Thanks for all the advice - this has been really useful 

Looks like the Nitro Rods are getting the most votes at the moment, and I'll have to go and have a look at them. Love that warranty, Tryto2fish!


> the lifetime warranty on them means never have to worried about another big bag of coins for another rod if it break.i think its only $60 for each replacement section.


 .

I'm leaning towards the Magnum Butt, rather than the Viper, pretty much on the theory proposed by redphoenix:


> I suspect that fishing off a yak gives you a bit more flexibility than in a boat. You don't have to cast as far, since you can constantly adjust your position - which means the 'metal plug' part of the rod doesn't have to be as stiff; you don't have to muscle the fish around as much, since you're not attached to the sea floor with an anchor - which means that the plastics side of the rod doesn't have to be as heavy.


Yeah I had a look at T-curves etc, but I couldn't find a model that would cover that whole lure weight range. The Magnum Butt looks like it can, and I like the idea of buying real quality. (slightly off-topic): I play guitar; I'm not that good. Years ago, I thought to myself "how come I don't sound like my heroes - Doc Watson, Tony Rice, Dan Crary ... ?" The answer seemed obvious - they played great guitars (I was young :lol: ). So I bought a Martin D28 (about $4000 nowadays). Imagine my horror to find I was still a crap guitarist. But at least I was a crap guitarist with great tone  and now I couldn't blame my guitar for my lousy technique.

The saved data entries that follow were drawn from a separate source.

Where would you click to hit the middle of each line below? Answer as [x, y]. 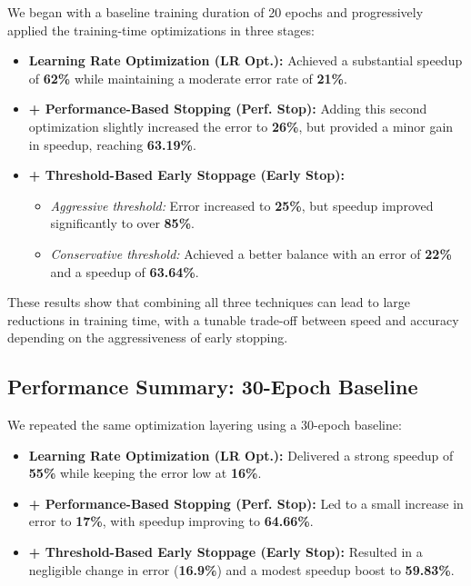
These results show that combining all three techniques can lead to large [209, 302]
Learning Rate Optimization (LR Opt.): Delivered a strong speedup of [241, 455]
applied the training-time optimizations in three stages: [161, 30]
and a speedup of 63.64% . [125, 271]
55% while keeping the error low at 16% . [145, 473]
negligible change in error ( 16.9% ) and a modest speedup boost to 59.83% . [241, 569]
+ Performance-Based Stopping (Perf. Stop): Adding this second [228, 109]
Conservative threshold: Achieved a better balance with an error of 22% [251, 253]
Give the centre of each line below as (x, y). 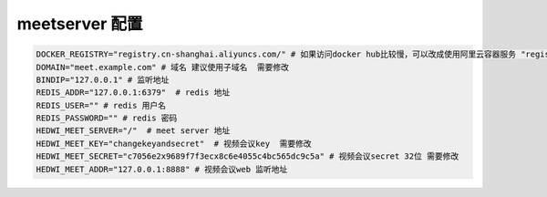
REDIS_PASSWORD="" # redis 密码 (107, 118)
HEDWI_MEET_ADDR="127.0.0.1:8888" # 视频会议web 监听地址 (162, 169)
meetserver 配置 (80, 24)
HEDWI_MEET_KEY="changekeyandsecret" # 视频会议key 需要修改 (174, 143)
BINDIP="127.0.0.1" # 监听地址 (103, 79)
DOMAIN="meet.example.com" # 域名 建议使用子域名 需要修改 (162, 67)
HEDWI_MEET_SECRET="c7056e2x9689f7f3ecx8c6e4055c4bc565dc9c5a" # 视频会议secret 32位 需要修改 (248, 156)
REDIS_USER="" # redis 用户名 (101, 105)
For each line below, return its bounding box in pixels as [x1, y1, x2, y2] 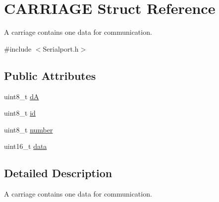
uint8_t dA [4, 91, 39, 101]
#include [4, 43, 32, 54]
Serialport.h [43, 43, 79, 54]
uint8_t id [4, 108, 36, 118]
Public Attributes [4, 67, 96, 83]
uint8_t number [4, 124, 53, 135]
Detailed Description [4, 165, 112, 181]
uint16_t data [4, 141, 47, 151]
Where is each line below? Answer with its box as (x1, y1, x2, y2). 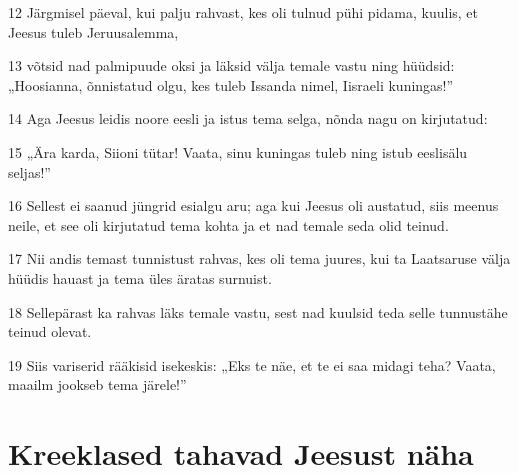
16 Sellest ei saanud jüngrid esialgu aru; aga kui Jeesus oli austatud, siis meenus (8, 195, 499, 216)
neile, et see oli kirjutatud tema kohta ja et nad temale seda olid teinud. (8, 214, 449, 235)
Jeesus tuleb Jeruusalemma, (8, 21, 179, 42)
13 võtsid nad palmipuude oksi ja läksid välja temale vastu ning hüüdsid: (8, 55, 455, 76)
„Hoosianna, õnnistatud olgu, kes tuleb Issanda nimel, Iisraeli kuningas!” (8, 74, 454, 95)
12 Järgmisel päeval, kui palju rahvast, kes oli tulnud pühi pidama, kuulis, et (8, 2, 479, 22)
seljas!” (8, 161, 51, 182)
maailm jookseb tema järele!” (8, 374, 187, 395)
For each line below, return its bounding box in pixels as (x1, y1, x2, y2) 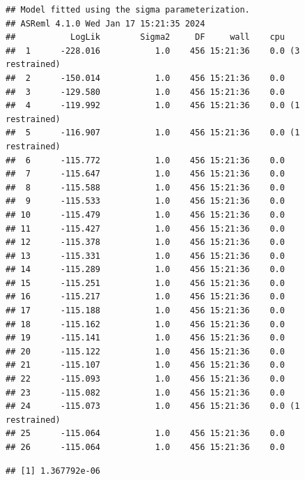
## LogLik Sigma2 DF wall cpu (6, 32, 285, 43)
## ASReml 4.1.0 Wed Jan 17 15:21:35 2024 (6, 18, 205, 29)
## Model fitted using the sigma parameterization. (6, 5, 250, 15)

So (to bring it back on topic), I figure that if I buy the Magnum Butt I won't be able to blame the rod for my fishing inadequacies. It'll be down to me. Now all I have to do is decide on a reel. And braid. And finish rigging up the Outback. And ...

Thanks everyone!


----------



## wopfish (Dec 4, 2006)

The M Butt is great - you wont be dissapointed - it will come into its own when you hook up a fish with size and fight..... good luck... you can always upgrade to the Viper later on :lol: :lol:


----------



## Biggera Yakker (Jan 25, 2007)

Sabre blanks are great if you can get your hands on one - secondhand is probably the go!


----------



## wopfish (Dec 4, 2006)

You mean one of these...............


----------



## mustrumr (Feb 27, 2009)

Well, i did it - bought the Magnum Butt, I mean  . And a Stradic 4000Fi with 20lb Daiwa TD Sensor braid (AAAAGH, $70! You know you've got a tackle problem when all the sales staff at the tackle shop know you by your first name :lol: ) I'll probably put a slightly cheaper brand of 10lb braid on the spare spool for tailor and salmon. Even though the salmon we get here in WA are considerably bigger on average than it's Eastern states cousin, 20lb is definitely overkill.

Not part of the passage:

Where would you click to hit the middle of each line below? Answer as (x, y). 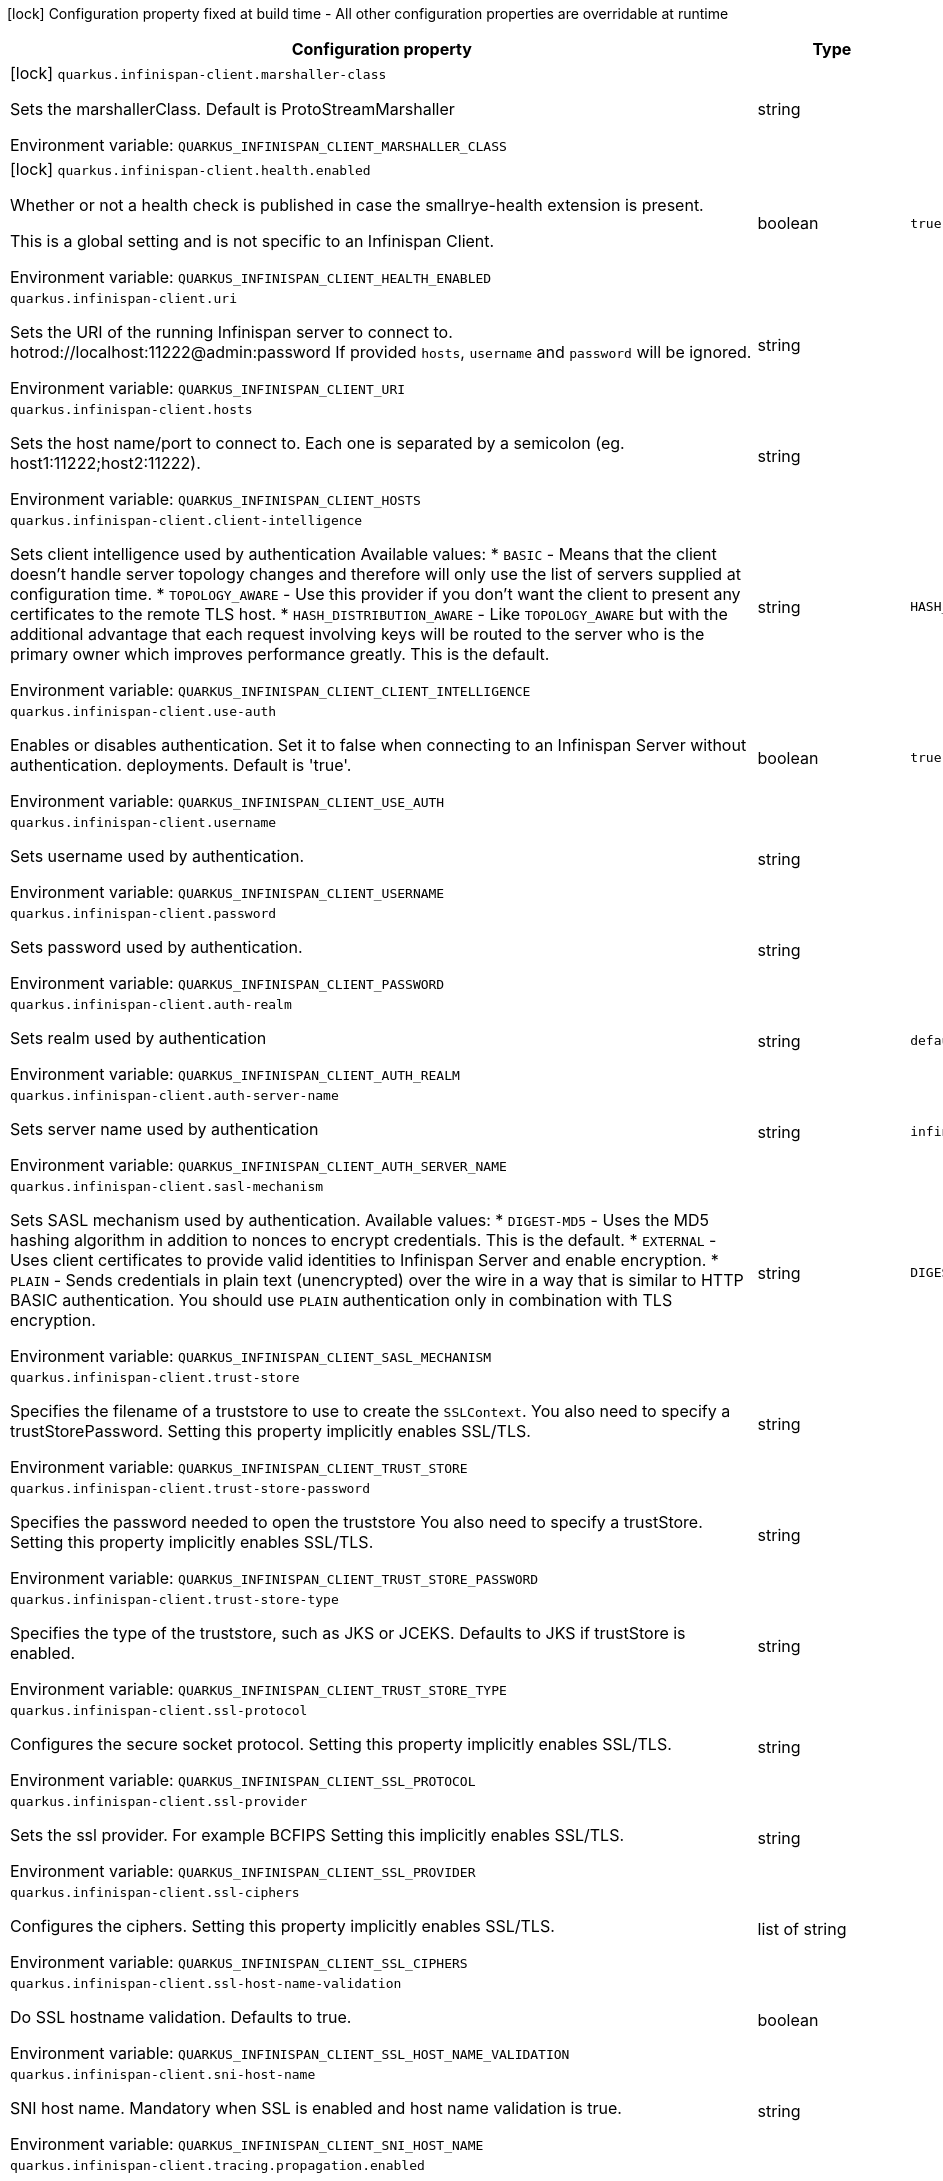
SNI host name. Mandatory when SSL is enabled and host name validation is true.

(Slight digression: last Autumn I watched a young teenager land a salmon at Cottesloe that went just short of 90 cm. And he did it on bream gear :shock: . He had been flicking 10 gram slices for herring when he hooked up on the best salmon I saw landed all season. 6lb braid and a T-curve ultralight rod. Had him well into the backing several times and took him 250 metres down the beach from where hooked it. Magic to watch!)

I can't believe how light the MB is! I only got it today, and have yet to have a fish with it, but I couldn't resist taking it down to the park and having a dry cast with a few lures (minus trebles). And I'm very happy.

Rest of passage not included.